I don't understand if you mean a sample done 100 times or a single sampling with a hundred points. I have data that has hundreds if not thousands of points that is still highly skewed because of huge outliers. It is not remotely normal.
I'm coming from a manufacturing and business process paradigm. In manufacturing, most processes do follow a normal distribution. Data are typically collected in small subgroups over an extended period of time (e.g., SPC) then estimates are made of the short and long term variation using within subgroup variation and overall variation after determining whether the process is in a state of statistical control. The automotive industry forced sample sizes of 100 on their supply base and that practice has spread throughout the manufacturing world. In business processes, we deal with cycle times which are rarely normally distributed, so nonparametric methods are used instead.

#### noetsi

##### Fortran must die
I work with customers in a work placement/medical program with high variability. It reflects that different environments lead to very different results in terms of normality. The common wisdom I have seen, in social sciences, is that normal data is rare. The fact that this is not the case in industry is fasinating to me. It reflects I think the reality that statistical methods are a lot easier to use in industry than services (I know a lot of six sigma theoriest disagree with that point).

Dason the central limit theorem doesn't make a mean a good descriptor of a distribution with strong outliers. Moreover, statisticians disagree on whether the CLM works as advertised with strong outliers in the tail. One book I read a decade ago, I no longer remember the author's name, argued forcefully that regardless of the size of the sample strong outliers could invalidate ANOVA (and logically other GLM methods). Additionally, they have developed robust regression specifically to deal with outliers. So if the central limit theorem address extreme outliers or skew, why do you need robust regression?

#### Miner

##### TS Contributor
I work with customers in a work placement/medical program with high variability. It reflects that different environments lead to very different results in terms of normality. The common wisdom I have seen, in social sciences, is that normal data is rare. The fact that this is not the case in industry is fasinating to me. It reflects I think the reality that statistical methods are a lot easier to use in industry than services (I know a lot of six sigma theoriest disagree with that point).
I think the key to having normal data is the element of randomness. Manufacturing processes tend to vary randomly about a target setting. The less common exceptions have common themes such as a physical restriction (cannot be less than zero, machining to a hard stop) or an artifact of the measurement method (Geometric dimensioning that converts Cartesian measurements into polar and using absolute values instead of actual deviations).
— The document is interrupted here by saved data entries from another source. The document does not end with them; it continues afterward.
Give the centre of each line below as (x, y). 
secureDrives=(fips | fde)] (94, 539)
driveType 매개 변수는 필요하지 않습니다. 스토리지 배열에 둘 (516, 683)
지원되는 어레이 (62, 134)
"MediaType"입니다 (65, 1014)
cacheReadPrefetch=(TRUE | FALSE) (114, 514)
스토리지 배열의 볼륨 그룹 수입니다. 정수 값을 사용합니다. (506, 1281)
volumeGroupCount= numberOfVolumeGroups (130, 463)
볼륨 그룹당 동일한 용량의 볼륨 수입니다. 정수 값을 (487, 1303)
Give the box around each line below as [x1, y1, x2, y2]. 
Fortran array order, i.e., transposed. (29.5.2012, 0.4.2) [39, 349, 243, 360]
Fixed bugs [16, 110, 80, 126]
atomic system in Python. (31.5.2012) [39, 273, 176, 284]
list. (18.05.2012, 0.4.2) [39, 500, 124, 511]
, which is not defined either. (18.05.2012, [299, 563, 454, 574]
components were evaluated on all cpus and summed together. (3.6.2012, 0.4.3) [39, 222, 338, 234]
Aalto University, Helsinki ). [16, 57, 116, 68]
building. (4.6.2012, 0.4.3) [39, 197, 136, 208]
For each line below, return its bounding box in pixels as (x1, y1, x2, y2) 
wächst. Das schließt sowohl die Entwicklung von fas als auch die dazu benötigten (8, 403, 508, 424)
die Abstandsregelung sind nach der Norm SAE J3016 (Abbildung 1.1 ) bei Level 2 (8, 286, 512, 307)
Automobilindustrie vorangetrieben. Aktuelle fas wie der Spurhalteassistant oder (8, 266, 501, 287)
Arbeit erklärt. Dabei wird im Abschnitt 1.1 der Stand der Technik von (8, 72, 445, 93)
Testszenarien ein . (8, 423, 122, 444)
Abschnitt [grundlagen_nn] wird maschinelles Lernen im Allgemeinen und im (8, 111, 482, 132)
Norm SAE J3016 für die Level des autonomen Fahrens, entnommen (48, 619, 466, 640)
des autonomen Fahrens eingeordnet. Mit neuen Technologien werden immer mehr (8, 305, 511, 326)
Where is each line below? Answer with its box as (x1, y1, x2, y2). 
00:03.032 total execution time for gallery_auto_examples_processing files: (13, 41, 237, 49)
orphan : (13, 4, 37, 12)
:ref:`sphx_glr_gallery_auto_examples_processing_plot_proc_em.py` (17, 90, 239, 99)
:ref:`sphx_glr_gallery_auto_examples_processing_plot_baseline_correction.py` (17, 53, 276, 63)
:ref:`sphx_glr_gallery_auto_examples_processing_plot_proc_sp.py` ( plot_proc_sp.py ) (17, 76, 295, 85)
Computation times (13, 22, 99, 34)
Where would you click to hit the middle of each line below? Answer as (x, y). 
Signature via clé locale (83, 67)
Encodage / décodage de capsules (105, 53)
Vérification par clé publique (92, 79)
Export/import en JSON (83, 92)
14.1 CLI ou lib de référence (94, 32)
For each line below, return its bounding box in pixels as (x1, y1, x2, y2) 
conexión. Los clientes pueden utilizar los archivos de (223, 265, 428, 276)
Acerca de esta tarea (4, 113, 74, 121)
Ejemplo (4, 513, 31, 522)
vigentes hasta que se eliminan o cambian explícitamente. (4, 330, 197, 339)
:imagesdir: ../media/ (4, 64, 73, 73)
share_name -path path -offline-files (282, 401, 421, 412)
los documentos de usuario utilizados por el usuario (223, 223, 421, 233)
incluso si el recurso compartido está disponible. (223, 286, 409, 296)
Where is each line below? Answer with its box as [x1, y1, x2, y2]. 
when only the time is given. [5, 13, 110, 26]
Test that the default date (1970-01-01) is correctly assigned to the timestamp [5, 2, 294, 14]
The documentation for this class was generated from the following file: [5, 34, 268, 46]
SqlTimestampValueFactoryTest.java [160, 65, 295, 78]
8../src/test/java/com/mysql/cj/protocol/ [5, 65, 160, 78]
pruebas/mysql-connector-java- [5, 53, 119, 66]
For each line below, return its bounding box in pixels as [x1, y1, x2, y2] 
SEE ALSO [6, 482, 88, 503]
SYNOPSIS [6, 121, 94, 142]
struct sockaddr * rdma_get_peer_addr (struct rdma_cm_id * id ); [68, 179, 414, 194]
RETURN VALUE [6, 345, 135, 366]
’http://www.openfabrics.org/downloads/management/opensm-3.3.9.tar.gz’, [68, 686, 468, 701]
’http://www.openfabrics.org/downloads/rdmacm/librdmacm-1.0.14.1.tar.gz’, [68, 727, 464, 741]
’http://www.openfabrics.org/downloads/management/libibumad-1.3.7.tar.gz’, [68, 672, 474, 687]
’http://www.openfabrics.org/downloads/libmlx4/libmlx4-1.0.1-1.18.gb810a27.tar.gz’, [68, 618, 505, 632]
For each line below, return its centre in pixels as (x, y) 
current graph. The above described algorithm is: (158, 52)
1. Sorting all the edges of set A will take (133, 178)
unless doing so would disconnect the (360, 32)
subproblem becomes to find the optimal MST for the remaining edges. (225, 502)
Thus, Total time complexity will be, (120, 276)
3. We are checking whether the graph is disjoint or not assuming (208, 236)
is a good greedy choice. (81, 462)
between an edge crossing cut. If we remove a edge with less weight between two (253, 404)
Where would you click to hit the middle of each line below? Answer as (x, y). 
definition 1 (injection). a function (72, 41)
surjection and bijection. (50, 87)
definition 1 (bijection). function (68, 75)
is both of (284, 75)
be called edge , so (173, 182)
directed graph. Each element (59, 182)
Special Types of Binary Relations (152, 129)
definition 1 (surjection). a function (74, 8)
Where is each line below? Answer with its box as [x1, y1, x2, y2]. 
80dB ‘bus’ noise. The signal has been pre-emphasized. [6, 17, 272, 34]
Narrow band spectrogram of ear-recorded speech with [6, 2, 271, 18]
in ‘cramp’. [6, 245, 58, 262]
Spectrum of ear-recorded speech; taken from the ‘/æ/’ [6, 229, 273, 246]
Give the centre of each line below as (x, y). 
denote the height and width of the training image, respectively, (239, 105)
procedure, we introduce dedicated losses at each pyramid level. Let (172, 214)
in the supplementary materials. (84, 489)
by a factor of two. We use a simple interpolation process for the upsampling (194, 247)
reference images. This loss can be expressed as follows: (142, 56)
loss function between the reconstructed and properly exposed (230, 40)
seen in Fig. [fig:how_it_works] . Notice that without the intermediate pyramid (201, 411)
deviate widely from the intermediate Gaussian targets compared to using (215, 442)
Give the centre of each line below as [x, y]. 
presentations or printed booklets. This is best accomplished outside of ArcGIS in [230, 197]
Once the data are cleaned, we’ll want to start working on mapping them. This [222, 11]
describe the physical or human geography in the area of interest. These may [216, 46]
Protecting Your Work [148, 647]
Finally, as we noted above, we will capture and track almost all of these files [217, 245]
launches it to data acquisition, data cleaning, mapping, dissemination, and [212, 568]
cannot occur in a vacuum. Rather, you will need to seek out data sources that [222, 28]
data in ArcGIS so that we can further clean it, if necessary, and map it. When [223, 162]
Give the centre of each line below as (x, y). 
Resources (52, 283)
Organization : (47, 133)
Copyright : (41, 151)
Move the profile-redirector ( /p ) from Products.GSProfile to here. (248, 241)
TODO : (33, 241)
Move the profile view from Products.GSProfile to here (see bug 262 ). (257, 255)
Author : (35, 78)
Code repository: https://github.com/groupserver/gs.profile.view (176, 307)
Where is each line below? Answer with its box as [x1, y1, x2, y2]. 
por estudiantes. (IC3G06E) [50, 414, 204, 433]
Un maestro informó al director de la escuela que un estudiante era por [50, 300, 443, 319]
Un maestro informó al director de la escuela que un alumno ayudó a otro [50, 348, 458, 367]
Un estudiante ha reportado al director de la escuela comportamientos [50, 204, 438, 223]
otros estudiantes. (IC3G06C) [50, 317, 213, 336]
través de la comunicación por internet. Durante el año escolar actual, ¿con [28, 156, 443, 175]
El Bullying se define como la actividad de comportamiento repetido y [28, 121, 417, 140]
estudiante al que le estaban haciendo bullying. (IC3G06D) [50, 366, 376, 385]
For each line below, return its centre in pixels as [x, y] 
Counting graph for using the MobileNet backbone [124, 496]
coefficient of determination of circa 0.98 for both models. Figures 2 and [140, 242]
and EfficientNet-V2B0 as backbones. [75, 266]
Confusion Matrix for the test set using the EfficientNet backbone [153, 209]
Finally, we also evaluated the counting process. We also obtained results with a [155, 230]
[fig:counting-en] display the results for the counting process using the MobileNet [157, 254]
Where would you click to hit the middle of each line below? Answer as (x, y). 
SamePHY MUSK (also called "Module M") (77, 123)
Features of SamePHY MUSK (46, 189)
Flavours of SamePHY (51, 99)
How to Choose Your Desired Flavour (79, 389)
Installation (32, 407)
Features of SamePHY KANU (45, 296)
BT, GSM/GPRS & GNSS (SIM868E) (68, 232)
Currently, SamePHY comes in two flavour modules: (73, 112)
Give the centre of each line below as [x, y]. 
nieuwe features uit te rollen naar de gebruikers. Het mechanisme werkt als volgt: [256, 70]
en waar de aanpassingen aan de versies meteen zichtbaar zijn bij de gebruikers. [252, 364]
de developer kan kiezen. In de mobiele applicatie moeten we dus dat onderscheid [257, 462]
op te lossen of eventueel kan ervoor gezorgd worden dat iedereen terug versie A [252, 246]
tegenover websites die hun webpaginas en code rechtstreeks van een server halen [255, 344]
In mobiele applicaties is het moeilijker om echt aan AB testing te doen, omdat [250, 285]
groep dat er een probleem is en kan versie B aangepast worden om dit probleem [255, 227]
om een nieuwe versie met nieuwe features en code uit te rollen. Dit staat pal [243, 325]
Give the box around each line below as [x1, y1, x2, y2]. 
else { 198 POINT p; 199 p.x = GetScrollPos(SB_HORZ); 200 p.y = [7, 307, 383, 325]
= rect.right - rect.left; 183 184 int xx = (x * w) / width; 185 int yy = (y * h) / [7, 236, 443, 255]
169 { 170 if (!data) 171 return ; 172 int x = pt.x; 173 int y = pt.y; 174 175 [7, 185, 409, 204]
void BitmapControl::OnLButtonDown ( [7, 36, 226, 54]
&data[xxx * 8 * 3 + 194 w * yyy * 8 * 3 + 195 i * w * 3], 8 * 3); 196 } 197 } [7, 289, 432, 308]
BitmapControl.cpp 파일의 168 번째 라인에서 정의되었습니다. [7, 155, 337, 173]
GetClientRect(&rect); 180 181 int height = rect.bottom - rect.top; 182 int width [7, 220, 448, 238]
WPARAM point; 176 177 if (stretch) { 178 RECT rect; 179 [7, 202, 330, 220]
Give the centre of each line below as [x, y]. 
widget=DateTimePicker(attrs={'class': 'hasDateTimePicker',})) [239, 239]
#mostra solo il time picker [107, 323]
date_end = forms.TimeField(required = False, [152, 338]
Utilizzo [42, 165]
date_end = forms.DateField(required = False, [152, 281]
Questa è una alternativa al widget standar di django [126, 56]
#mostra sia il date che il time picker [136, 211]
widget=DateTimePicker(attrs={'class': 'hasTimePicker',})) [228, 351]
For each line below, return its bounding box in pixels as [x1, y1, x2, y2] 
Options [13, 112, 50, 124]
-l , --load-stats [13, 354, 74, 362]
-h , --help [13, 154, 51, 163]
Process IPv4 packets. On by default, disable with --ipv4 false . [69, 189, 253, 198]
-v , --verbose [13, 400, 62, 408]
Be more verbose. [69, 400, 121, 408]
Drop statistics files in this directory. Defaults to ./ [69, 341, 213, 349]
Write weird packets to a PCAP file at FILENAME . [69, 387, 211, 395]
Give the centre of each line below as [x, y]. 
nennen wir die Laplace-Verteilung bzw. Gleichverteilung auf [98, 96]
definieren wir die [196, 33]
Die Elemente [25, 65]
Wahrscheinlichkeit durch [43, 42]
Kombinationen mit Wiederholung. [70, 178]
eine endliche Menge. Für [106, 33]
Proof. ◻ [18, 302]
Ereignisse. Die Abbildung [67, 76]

Transactional business processes lack this element of randomness. Human behavior around deadlines impact the cycle/delivery/lead times. Inter-arrival times are not independent throughout the work day because people have patterns of behavior and so on. Outliers can also be caused by behavior. If you are already a week late on a delivery, what's another week?

#### noetsi

##### Fortran must die
I agree that randomness is likely different. I think that there is more order, predictability, in an industrial process than in transactional processes (at least those that involve social services) and that external factors outside the process have greater impact in a service environment than in an industrial process on average. Outliers are I suspect far more common and have greater impact when the key drivers are human behavior than industrial production. At least for a non-start up process anyhow.

A fasinating issue in any case.

#### titanlord1

##### New Member
im pretty confused on how to do (a) can someone guide me through it?